X-Men’s strength and versatility lies in its limitless number of characters and issues, which has enabled the stories to evolve over the decades and through different mediums. The problem that Singer faces in translating X-Men to screen is juggling the number of X-Men and the rest of the mutants, and the audience’s ability to keep track of what’s going on. Both are compromised. There is still no Gambit or Beast; two of the best X-Men; and towards the end of the film the strands of the film tangle. Despite so many characters clamouring for attention, Hugh Jackman’s Wolverine stands out, stealing scenes with the raw energy of a young Clint Eastwood. The kids are very good, with Anna Paquin returning as Rogue and Aaron Stanford playing an intense, rebellious Pyro to whom Magneto counsels, “You are a god among insects. Never let anyone tell you any different.”
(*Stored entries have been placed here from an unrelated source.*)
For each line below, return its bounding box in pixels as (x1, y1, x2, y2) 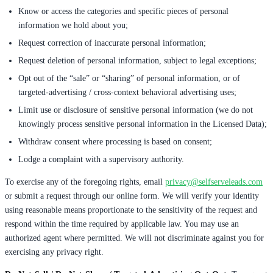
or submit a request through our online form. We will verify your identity (5, 191, 259, 200)
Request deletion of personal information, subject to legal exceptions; (18, 55, 257, 65)
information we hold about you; (18, 20, 128, 30)
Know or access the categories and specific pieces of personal (18, 6, 229, 16)
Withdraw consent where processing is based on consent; (18, 136, 212, 146)
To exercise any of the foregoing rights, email (5, 177, 163, 186)
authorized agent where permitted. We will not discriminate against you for (5, 233, 264, 243)
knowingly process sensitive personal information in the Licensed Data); (18, 119, 267, 129)
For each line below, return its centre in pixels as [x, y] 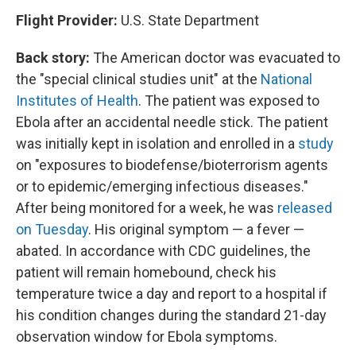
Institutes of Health [77, 101]
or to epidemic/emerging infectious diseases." [162, 186]
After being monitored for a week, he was [147, 208]
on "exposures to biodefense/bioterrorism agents [172, 165]
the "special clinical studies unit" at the [138, 79]
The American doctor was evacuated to [215, 58]
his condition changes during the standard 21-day [171, 315]
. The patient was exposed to [229, 101]
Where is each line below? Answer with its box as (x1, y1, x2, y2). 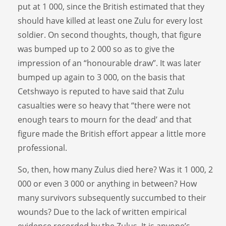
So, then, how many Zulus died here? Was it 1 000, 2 (18, 163, 213, 175)
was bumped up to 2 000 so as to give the (18, 43, 175, 54)
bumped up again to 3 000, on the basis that (18, 71, 185, 83)
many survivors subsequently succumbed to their (18, 192, 206, 203)
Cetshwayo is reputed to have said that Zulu (18, 85, 184, 97)
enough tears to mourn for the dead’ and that (18, 114, 192, 125)
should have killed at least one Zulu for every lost (18, 15, 203, 26)
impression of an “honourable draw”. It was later (18, 57, 201, 69)
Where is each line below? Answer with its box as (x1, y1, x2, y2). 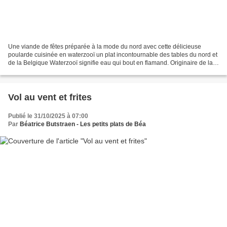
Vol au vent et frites (8, 92, 92, 103)
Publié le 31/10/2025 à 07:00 (8, 112, 88, 120)
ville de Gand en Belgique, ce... (8, 67, 94, 75)
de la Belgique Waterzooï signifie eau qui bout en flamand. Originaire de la (8, 59, 213, 67)
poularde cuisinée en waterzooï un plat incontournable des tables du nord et (8, 51, 217, 59)
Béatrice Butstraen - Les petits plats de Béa (20, 121, 146, 128)
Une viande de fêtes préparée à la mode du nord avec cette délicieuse (8, 43, 201, 51)
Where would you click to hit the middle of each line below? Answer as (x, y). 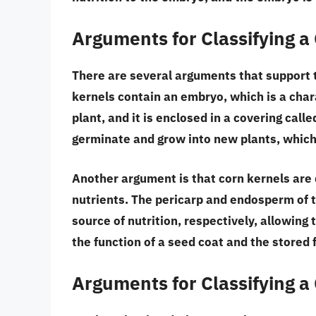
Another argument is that (145, 178)
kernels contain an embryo (148, 97)
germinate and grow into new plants (174, 139)
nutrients (98, 199)
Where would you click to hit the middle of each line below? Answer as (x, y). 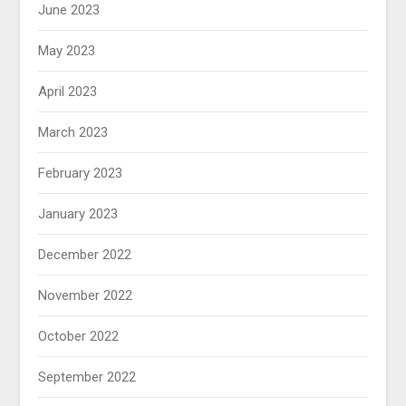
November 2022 (86, 296)
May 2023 (67, 51)
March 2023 (73, 133)
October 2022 (79, 337)
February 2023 (81, 174)
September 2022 (87, 377)
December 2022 (85, 255)
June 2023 (69, 10)
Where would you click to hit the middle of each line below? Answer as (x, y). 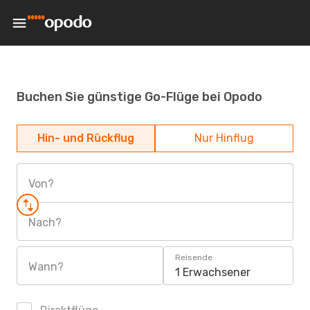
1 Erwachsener (213, 272)
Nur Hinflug (224, 138)
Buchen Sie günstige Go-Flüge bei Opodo (139, 97)
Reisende (194, 257)
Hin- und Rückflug (86, 138)
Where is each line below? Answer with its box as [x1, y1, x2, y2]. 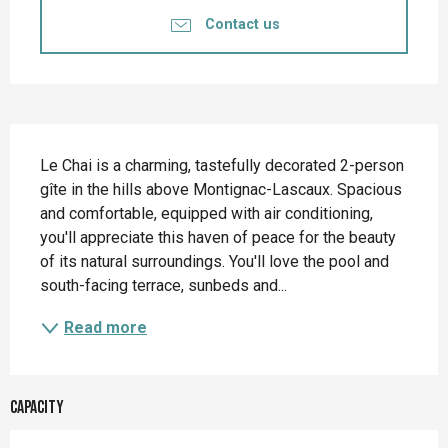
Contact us [204, 16, 280, 34]
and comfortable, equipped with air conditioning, [40, 203, 373, 223]
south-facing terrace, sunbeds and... [40, 275, 287, 295]
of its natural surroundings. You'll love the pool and [40, 251, 389, 271]
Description [10, 126, 120, 160]
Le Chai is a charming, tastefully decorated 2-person [40, 155, 404, 175]
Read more [64, 317, 147, 337]
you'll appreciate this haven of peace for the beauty [40, 227, 396, 247]
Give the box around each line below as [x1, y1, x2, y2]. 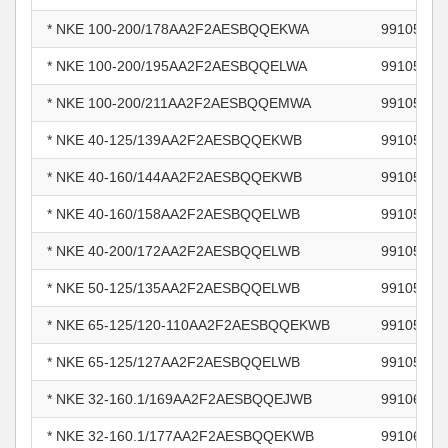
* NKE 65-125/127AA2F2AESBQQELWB [47, 354, 300, 370]
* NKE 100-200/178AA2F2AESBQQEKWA [47, 21, 309, 37]
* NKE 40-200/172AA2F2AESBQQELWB [47, 243, 300, 259]
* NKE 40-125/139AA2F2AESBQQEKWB [47, 132, 302, 148]
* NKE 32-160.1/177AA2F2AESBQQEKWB [47, 428, 314, 444]
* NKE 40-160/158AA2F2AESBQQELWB [47, 206, 300, 222]
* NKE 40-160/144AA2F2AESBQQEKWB [47, 169, 302, 185]
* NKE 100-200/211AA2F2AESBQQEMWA [47, 95, 311, 111]
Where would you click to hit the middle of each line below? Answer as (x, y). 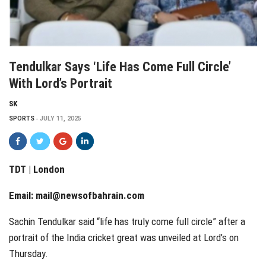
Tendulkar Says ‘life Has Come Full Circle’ (120, 66)
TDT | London (37, 169)
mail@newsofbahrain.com (90, 195)
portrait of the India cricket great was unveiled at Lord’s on (124, 237)
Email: (22, 195)
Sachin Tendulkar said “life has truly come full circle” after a (127, 221)
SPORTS (22, 118)
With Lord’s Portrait (61, 83)
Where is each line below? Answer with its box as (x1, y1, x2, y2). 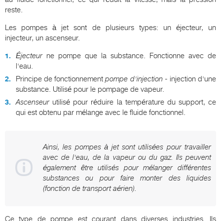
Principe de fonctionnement (16, 74, 106, 84)
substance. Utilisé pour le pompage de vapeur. (16, 85, 164, 94)
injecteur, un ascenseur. (5, 34, 80, 43)
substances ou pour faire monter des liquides (43, 174, 211, 183)
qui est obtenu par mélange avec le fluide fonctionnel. (16, 108, 185, 117)
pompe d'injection (105, 74, 163, 84)
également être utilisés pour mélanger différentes (43, 163, 211, 173)
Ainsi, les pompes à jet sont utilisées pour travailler (43, 143, 211, 152)
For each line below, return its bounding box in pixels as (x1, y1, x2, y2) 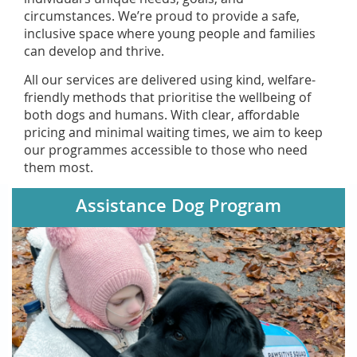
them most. (24, 159, 93, 176)
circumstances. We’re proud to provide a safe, (24, 7, 300, 25)
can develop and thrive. (24, 42, 164, 60)
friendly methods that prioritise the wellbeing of (24, 88, 311, 106)
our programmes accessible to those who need (24, 141, 308, 159)
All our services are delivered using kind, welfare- (24, 71, 316, 88)
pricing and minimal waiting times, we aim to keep (24, 124, 323, 141)
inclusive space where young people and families (24, 25, 316, 42)
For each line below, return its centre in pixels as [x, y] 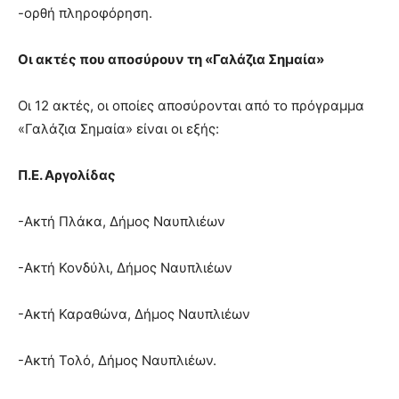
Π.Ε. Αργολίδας [67, 175]
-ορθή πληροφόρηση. [85, 13]
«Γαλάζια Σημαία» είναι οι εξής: [118, 129]
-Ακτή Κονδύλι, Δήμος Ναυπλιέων [125, 268]
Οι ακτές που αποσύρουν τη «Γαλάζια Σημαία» [171, 60]
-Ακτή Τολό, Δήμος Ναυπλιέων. [117, 361]
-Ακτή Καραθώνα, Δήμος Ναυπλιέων [134, 314]
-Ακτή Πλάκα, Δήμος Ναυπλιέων [122, 222]
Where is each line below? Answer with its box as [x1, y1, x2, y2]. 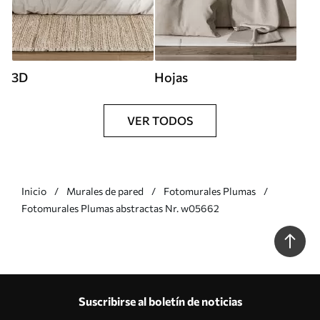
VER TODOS [127, 113, 193, 127]
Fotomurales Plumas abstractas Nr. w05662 [21, 201, 219, 214]
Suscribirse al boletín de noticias [78, 294, 242, 308]
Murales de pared [66, 184, 144, 197]
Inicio [21, 184, 46, 197]
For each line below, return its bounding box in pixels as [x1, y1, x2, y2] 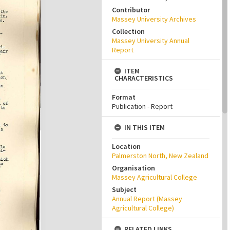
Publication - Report [112, 102, 172, 111]
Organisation [112, 163, 155, 172]
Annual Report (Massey [112, 194, 182, 203]
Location [112, 142, 141, 151]
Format [112, 92, 136, 102]
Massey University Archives [112, 14, 196, 24]
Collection [112, 27, 145, 36]
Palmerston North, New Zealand [112, 151, 208, 160]
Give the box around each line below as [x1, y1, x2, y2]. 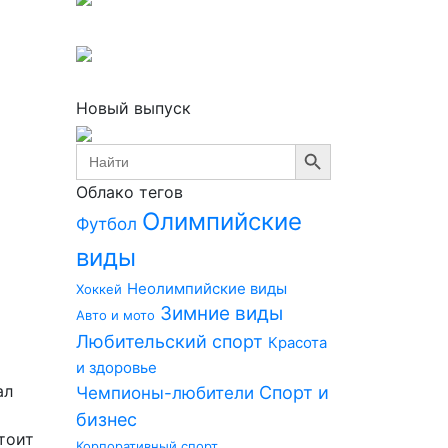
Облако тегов [76, 182, 183, 202]
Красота [268, 333, 327, 352]
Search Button [294, 133, 344, 153]
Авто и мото [76, 307, 155, 323]
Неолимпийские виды [127, 279, 287, 298]
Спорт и [259, 382, 329, 403]
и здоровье [76, 358, 157, 377]
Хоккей [76, 281, 122, 297]
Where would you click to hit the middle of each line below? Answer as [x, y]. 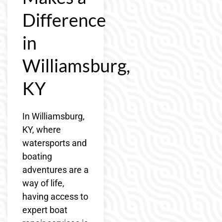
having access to [55, 196]
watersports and [55, 143]
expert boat [45, 210]
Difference [64, 20]
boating [37, 156]
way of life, [43, 183]
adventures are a [55, 169]
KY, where [42, 129]
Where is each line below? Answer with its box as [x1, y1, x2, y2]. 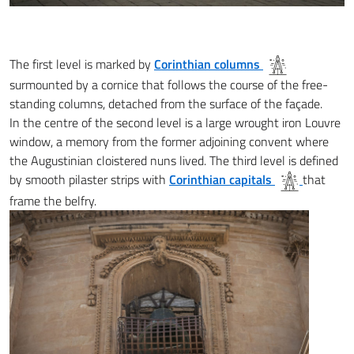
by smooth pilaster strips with [9, 170, 169, 189]
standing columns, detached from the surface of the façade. [9, 94, 322, 113]
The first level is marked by [9, 54, 154, 73]
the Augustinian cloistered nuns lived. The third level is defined [9, 151, 338, 170]
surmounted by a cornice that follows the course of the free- [9, 75, 328, 94]
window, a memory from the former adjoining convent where [9, 132, 329, 151]
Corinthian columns [154, 54, 260, 73]
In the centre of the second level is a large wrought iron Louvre [9, 113, 341, 132]
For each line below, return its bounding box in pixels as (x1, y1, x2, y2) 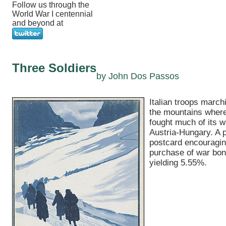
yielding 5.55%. (149, 158, 207, 168)
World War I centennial (12, 10, 93, 18)
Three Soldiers (12, 61, 96, 75)
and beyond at (12, 19, 63, 27)
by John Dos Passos (96, 71, 179, 81)
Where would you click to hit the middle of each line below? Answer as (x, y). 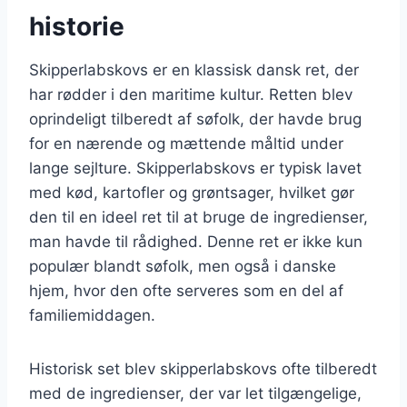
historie (77, 26)
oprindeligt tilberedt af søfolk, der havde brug (195, 119)
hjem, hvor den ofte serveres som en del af (186, 290)
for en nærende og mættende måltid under (186, 143)
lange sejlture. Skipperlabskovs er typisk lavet (195, 168)
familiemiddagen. (92, 315)
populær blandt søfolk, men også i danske (183, 266)
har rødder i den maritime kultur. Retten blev (191, 94)
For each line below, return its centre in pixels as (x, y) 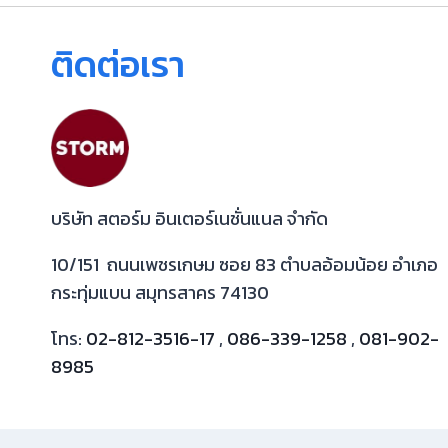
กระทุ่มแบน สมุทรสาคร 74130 (160, 292)
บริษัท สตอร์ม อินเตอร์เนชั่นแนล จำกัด (189, 218)
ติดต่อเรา (118, 64)
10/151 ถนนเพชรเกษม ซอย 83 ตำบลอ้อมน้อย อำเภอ (244, 264)
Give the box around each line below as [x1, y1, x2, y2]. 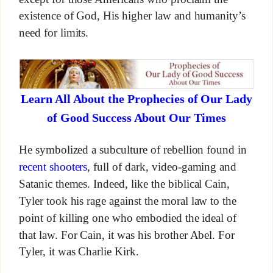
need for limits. [18, 26, 89, 39]
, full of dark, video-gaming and [87, 160, 237, 174]
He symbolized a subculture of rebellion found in [18, 143, 247, 157]
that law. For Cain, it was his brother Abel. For [18, 229, 235, 241]
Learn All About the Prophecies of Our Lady [20, 92, 253, 106]
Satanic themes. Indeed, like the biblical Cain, [18, 177, 230, 191]
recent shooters [18, 160, 88, 174]
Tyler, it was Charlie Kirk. [18, 245, 139, 258]
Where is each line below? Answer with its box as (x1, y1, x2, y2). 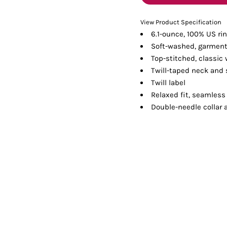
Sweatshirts (141, 1, 186, 12)
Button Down (89, 36, 138, 47)
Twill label (151, 78, 186, 87)
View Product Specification (140, 18, 222, 26)
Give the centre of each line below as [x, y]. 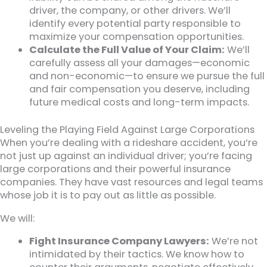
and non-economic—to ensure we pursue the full [147, 76]
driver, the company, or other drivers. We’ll [130, 10]
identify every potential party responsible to [135, 23]
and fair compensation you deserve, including [140, 89]
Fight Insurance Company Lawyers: [119, 241]
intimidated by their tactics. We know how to [137, 254]
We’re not [234, 241]
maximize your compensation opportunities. [137, 36]
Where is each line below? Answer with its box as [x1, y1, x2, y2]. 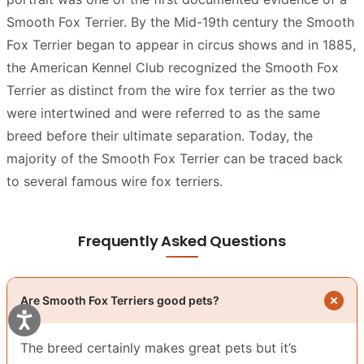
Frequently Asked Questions [78, 230, 286, 251]
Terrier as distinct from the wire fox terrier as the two [6, 81, 336, 98]
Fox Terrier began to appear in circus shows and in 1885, [6, 36, 356, 53]
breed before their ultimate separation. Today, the [6, 127, 313, 144]
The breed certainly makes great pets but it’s [20, 339, 297, 356]
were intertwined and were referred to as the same [6, 104, 320, 121]
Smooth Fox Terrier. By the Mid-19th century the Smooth [6, 13, 354, 30]
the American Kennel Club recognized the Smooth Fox [6, 58, 339, 76]
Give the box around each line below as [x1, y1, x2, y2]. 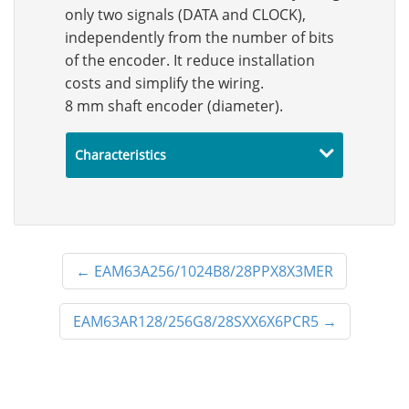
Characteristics [75, 146, 166, 163]
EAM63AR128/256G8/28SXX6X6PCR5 [72, 311, 319, 331]
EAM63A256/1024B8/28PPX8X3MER [94, 261, 333, 281]
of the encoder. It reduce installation [65, 50, 315, 70]
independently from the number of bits [65, 27, 334, 47]
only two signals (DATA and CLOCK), [65, 5, 306, 25]
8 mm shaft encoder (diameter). [65, 96, 283, 116]
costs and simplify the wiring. [65, 73, 264, 93]
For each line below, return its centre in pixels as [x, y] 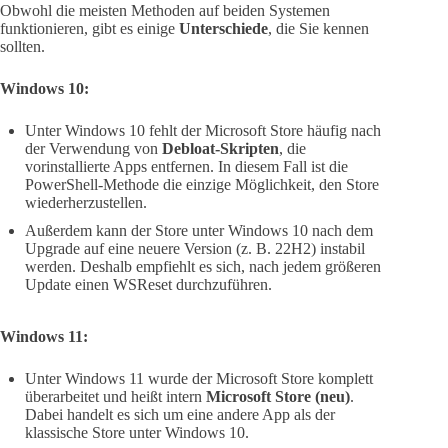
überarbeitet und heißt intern [115, 397]
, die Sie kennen [318, 29]
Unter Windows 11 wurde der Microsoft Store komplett [199, 379]
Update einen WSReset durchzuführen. [148, 285]
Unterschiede [223, 29]
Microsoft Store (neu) [278, 397]
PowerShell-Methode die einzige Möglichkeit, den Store [202, 185]
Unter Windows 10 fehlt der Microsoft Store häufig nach [203, 131]
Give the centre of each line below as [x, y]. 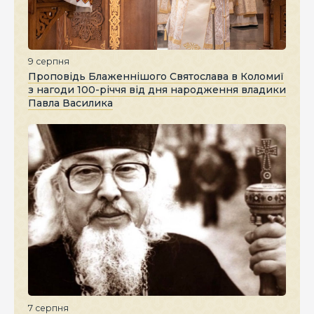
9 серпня [49, 62]
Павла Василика [70, 103]
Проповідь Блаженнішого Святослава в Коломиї [156, 77]
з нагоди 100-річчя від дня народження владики [157, 90]
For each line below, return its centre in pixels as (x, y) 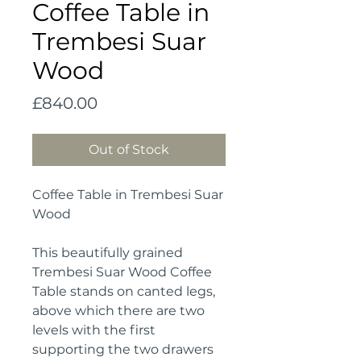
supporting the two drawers (123, 349)
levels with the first (94, 330)
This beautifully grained (108, 253)
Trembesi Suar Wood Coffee (122, 272)
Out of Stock (129, 149)
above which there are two (118, 311)
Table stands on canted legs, (124, 291)
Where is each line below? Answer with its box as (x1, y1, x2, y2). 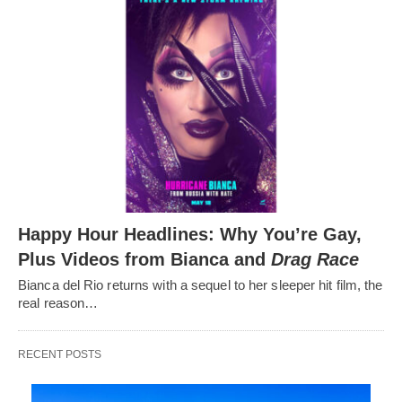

X2 taps into American fears about terrorist attacks, and the strike on Professor X’s school is particularly well-staged. Singer notes well the various analogies between mutation and more prosaic political and cultural concerns. When Iceman ‘comes out’ as a mutant to his parents, his mother asks him, “have you ever tried not being a mutant?” There’s much made of military experimentation and Wolverine’s history, of the really sinister interface between mutants and human technology.
People who haven’t read the comics or watched the cartoons will be nonplussed by X2, but fans should enjoy it. Expect lots more.